568 pts (85%) had tumor tissue available and 566 samples were evaluable for ER. Central review confirmed 89% as ER + ; ER median [interquartile range] H-scores: PAL + L, 120 [45-170]; P + L, 110 [38-158]). By H-scores, PFS improvement with PAL + L was observed in all ER quartiles, Rb+ pts (>90% of intent-to-treat population; 24.2 vs 13.7 mo; HR, 0.53; P < 0.0001), and p16+ pts (85%; 24.8 vs 13.8 mo; HR, 0.52; P < 0.0001). A trend was noted toward a PAL + L benefit for the p16- pts (n = 59); Rb- pts (n = 29) were too few to draw conclusions. In cyclin D1+ pts' tumor samples (97%), the benefit did not vary with H-score. Ki-67 index values did not reveal a pt group with better or worse PFS with PAL + L.

Conclusions

ER+ pts benefit from the addition of a CDK 4/6 inhibitor. Biomarker analyses on cell cycle–related genes did not reveal additional markers with sensitivity to PAL + L beyond ER+.

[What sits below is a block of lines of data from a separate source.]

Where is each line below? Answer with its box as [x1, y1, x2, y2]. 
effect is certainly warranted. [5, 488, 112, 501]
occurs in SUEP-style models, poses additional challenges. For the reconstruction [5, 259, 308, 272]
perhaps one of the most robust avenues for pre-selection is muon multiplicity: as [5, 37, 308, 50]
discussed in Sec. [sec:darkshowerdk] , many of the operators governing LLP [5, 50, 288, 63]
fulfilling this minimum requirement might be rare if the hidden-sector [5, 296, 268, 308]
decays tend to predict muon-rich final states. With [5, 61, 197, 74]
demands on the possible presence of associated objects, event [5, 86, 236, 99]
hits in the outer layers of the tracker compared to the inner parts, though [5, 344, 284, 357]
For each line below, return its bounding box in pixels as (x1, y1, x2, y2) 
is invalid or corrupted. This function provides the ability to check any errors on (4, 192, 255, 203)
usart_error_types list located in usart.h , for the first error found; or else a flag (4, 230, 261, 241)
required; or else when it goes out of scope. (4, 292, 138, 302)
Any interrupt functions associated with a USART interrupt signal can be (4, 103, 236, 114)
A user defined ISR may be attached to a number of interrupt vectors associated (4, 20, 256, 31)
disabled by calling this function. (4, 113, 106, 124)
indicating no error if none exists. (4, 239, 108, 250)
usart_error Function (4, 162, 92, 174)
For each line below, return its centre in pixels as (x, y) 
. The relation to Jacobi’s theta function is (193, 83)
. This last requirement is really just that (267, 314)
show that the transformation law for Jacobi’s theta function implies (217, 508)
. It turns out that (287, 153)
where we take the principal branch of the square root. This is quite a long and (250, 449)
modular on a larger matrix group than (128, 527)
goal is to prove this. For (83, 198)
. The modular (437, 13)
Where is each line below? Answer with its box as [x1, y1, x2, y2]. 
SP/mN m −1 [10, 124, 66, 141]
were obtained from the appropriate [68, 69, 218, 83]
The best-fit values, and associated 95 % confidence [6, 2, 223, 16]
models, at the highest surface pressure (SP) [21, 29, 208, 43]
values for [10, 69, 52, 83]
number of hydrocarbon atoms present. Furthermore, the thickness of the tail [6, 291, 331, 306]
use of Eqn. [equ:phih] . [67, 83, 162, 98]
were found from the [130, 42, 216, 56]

Clinical trial identification

NCT01740427

Legal entity responsible for the study

Pfizer, Inc

Funding

Pfizer, Inc

Disclosure

R. Finn: Consultant: Pfizer, Merck, Bayer, Novartis, Bristol Myers Squibb. Y. Jiang: Employee and stock ownership: Pfizer, Inc. H. Rugo: Dr. Rugo does not receive funding personally. Funding is provided to her institution for the conduct of clinical trials sponsored by Pfizer. S.L. Moulder: Genentech; Oncothyreon; Pfizer Research Funding Institution. S-A. Im: AstraZeneca Grant Self AstraZeneca, Novartis, Roche Advisory role Self. V. Dieras: Roche, Pfizer, Novartis Consultant/Advisory Role Self Roche, Pfizer, Novartis Speakers' Bureau Self. M. Martin: Amgen; Novartis Honoraria Self Celgene; Novartis; Pfizer; Roche Pharma AG Consultant/Advisory Role Self Novartis Research Funding Self. A.A. Joy: Pfizer Advisory Board Self. M. Toi: Pfizer Research funding Self (department). E. Gauthier: Employee and stockholder: Pfizer, Inc. D.R. Lu: Pfizer Employee and stockholder. C.H. Bartlett: Pfizer Employee and stockholder Self. D. Slamon: Pfizer Stock Ownership; Travel Accommodations or Expenses Self BioMarin Leadership; Stock Ownership; Travel Accommodations or Expenses Self . All other authors have declared no conflicts of interest.